**REQUIRED WORK:**
Copy each line of the material in which the word "pixels" appears.

**THE INPUT:**
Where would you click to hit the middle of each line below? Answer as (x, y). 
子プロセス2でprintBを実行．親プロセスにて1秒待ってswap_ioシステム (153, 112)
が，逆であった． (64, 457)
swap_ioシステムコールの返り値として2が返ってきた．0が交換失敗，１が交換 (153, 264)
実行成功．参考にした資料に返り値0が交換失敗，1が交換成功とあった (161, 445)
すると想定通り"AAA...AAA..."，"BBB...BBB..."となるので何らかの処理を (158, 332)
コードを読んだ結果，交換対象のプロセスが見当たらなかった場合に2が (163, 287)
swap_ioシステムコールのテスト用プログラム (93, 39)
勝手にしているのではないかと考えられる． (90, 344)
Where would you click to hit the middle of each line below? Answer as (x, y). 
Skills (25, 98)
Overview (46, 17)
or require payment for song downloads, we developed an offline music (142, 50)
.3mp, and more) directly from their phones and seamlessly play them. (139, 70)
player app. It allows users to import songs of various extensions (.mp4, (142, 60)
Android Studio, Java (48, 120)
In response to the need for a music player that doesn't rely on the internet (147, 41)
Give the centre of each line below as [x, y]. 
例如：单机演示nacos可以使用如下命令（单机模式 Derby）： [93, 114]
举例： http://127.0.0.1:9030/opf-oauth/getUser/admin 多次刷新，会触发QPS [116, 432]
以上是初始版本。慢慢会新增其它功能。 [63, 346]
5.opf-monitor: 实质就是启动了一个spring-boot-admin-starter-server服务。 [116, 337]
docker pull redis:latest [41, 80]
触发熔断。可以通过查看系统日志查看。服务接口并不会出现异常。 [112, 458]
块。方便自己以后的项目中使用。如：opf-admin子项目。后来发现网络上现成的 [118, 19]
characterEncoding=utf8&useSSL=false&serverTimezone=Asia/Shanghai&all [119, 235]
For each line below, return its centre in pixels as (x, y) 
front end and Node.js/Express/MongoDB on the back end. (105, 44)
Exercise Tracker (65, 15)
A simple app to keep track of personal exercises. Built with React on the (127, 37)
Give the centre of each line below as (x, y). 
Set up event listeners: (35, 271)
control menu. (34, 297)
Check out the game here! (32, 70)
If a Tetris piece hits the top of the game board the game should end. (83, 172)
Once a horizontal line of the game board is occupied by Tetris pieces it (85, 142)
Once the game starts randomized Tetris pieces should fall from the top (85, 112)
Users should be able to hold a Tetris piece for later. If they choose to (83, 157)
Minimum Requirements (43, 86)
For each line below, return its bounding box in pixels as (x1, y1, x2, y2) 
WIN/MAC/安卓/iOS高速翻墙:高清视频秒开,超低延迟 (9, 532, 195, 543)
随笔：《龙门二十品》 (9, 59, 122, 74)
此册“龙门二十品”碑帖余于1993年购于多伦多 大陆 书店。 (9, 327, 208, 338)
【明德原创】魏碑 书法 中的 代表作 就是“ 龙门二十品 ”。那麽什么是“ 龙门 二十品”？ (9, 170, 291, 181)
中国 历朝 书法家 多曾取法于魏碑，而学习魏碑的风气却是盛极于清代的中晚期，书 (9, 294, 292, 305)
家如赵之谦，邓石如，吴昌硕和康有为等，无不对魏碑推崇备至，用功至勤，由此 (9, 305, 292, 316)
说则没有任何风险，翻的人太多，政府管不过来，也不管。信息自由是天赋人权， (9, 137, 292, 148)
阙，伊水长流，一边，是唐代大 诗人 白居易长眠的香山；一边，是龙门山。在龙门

**RESULT FOR THIS TASK:**
For each line below, return its centre in pixels as (x, y) 
For each line below, return its bounding box in pixels as (x1, y1, x2, y2) 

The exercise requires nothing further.